Extracted data entries

● ● ● ● ● ● ●

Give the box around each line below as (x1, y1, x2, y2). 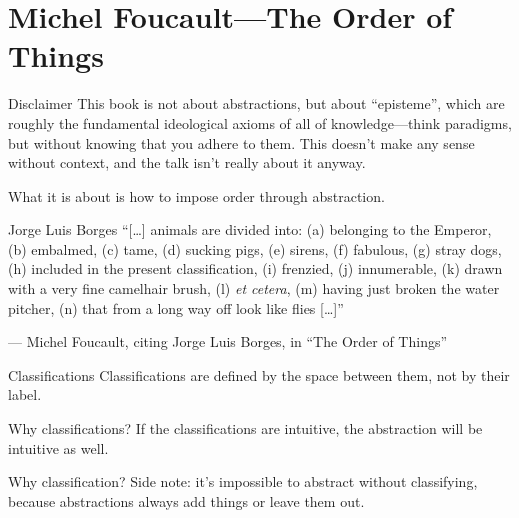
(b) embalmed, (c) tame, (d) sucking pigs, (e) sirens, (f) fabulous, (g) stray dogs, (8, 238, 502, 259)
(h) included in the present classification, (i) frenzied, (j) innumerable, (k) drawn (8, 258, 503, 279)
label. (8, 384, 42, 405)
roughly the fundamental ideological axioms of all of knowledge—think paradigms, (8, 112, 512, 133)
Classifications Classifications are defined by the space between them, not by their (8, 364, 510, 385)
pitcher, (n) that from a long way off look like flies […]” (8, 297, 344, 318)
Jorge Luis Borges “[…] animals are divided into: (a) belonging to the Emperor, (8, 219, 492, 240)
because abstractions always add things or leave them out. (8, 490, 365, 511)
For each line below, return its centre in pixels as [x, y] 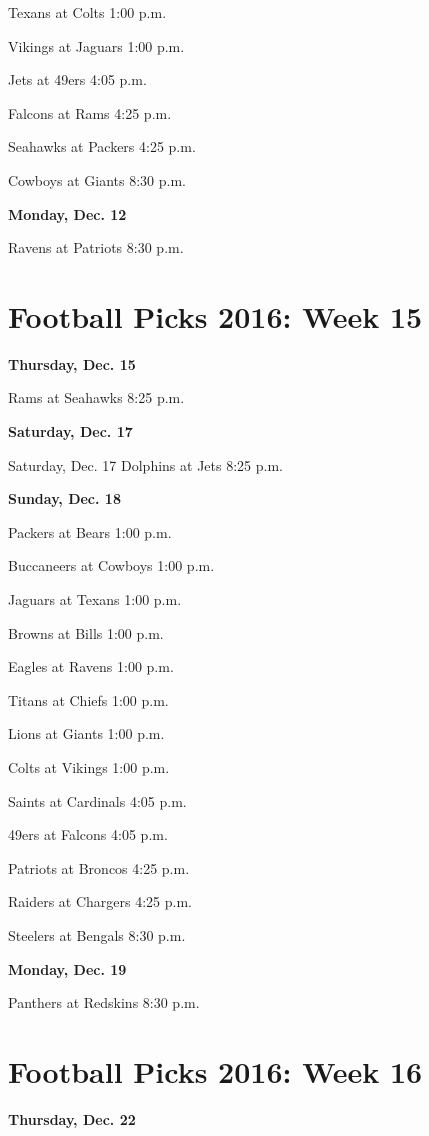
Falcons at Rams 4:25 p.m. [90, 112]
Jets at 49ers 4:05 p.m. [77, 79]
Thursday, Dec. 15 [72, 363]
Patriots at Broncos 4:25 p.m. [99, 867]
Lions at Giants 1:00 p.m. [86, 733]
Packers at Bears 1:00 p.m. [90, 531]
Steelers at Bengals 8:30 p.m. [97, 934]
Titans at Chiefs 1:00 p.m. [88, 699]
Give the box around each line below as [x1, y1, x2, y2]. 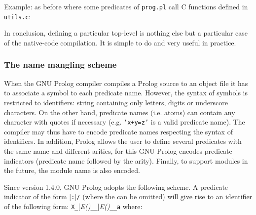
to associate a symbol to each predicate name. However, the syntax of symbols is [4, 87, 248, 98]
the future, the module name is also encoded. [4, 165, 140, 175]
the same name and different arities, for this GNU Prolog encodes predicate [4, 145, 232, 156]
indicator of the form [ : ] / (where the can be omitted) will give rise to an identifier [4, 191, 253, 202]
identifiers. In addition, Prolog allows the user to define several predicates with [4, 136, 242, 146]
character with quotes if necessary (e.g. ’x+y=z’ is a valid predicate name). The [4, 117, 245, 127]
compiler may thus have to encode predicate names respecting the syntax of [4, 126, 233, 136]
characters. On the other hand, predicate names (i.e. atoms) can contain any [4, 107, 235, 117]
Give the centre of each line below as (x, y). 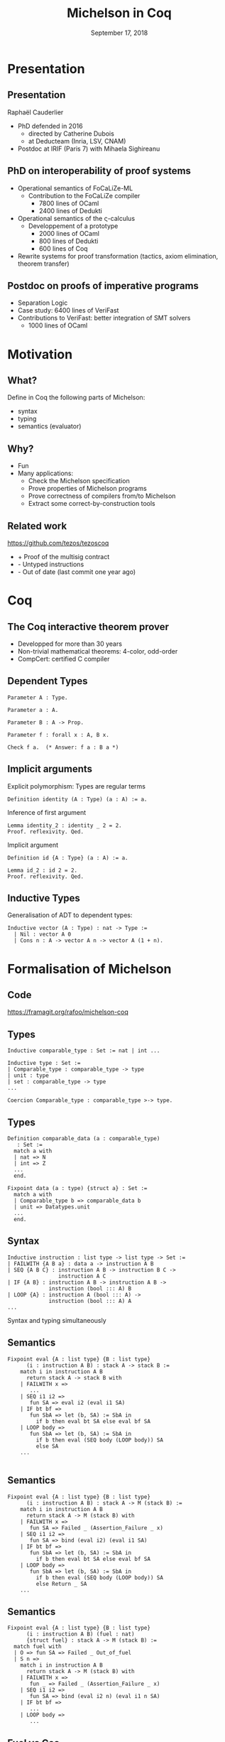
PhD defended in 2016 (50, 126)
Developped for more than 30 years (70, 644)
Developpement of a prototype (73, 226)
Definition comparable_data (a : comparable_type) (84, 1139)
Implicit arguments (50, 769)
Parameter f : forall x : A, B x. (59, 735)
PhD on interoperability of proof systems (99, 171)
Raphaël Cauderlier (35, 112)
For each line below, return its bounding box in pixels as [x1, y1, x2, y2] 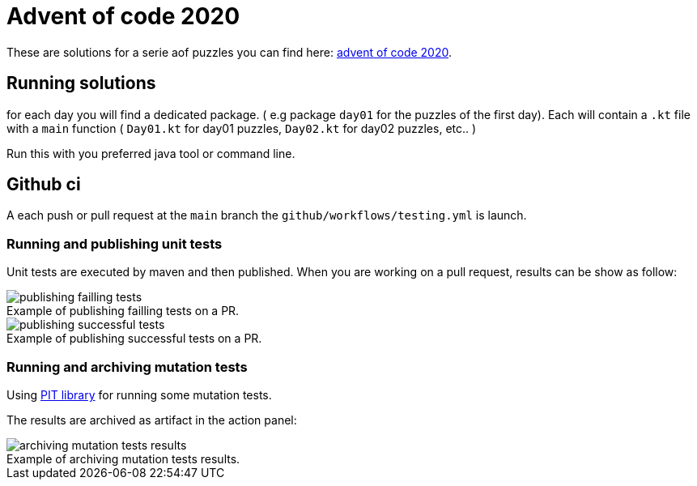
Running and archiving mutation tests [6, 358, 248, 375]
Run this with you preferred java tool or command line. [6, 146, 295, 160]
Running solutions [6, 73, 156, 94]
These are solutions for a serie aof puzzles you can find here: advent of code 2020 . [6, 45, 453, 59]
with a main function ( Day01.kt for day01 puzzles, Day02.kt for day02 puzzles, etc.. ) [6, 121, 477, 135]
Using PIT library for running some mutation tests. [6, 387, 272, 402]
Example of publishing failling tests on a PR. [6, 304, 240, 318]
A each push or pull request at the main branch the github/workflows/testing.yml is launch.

● ● ● ● ● ● ●

#### [How to complete this task]
Write all the lines above out again exactly, minus the images.

#### [Task response]
Give the box around each line below as (x1, y1, x2, y2). 
(b) embalmed, (c) tame, (d) sucking pigs, (e) sirens, (f) fabulous, (g) stray dogs, (8, 238, 502, 259)
(h) included in the present classification, (i) frenzied, (j) innumerable, (k) drawn (8, 258, 503, 279)
label. (8, 384, 42, 405)
roughly the fundamental ideological axioms of all of knowledge—think paradigms, (8, 112, 512, 133)
Classifications Classifications are defined by the space between them, not by their (8, 364, 510, 385)
pitcher, (n) that from a long way off look like flies […]” (8, 297, 344, 318)
Jorge Luis Borges “[…] animals are divided into: (a) belonging to the Emperor, (8, 219, 492, 240)
because abstractions always add things or leave them out. (8, 490, 365, 511)
For each line below, return its centre in pixels as [x, y] 
Falcons at Rams 4:25 p.m. [90, 112]
Jets at 49ers 4:05 p.m. [77, 79]
Thursday, Dec. 15 [72, 363]
Patriots at Broncos 4:25 p.m. [99, 867]
Lions at Giants 1:00 p.m. [86, 733]
Packers at Bears 1:00 p.m. [90, 531]
Steelers at Bengals 8:30 p.m. [97, 934]
Titans at Chiefs 1:00 p.m. [88, 699]
Give the box around each line below as [x1, y1, x2, y2]. 
to associate a symbol to each predicate name. However, the syntax of symbols is [4, 87, 248, 98]
the future, the module name is also encoded. [4, 165, 140, 175]
the same name and different arities, for this GNU Prolog encodes predicate [4, 145, 232, 156]
indicator of the form [ : ] / (where the can be omitted) will give rise to an identifier [4, 191, 253, 202]
identifiers. In addition, Prolog allows the user to define several predicates with [4, 136, 242, 146]
character with quotes if necessary (e.g. ’x+y=z’ is a valid predicate name). The [4, 117, 245, 127]
compiler may thus have to encode predicate names respecting the syntax of [4, 126, 233, 136]
characters. On the other hand, predicate names (i.e. atoms) can contain any [4, 107, 235, 117]
Give the centre of each line below as (x, y). 
PhD defended in 2016 (50, 126)
Developped for more than 30 years (70, 644)
Developpement of a prototype (73, 226)
Definition comparable_data (a : comparable_type) (84, 1139)
Implicit arguments (50, 769)
Parameter f : forall x : A, B x. (59, 735)
PhD on interoperability of proof systems (99, 171)
Raphaël Cauderlier (35, 112)
For each line below, return its bounding box in pixels as [x1, y1, x2, y2] 
Running and archiving mutation tests [6, 358, 248, 375]
Run this with you preferred java tool or command line. [6, 146, 295, 160]
Running solutions [6, 73, 156, 94]
These are solutions for a serie aof puzzles you can find here: advent of code 2020 . [6, 45, 453, 59]
with a main function ( Day01.kt for day01 puzzles, Day02.kt for day02 puzzles, etc.. ) [6, 121, 477, 135]
Using PIT library for running some mutation tests. [6, 387, 272, 402]
Example of publishing failling tests on a PR. [6, 304, 240, 318]
A each push or pull request at the main branch the github/workflows/testing.yml is launch.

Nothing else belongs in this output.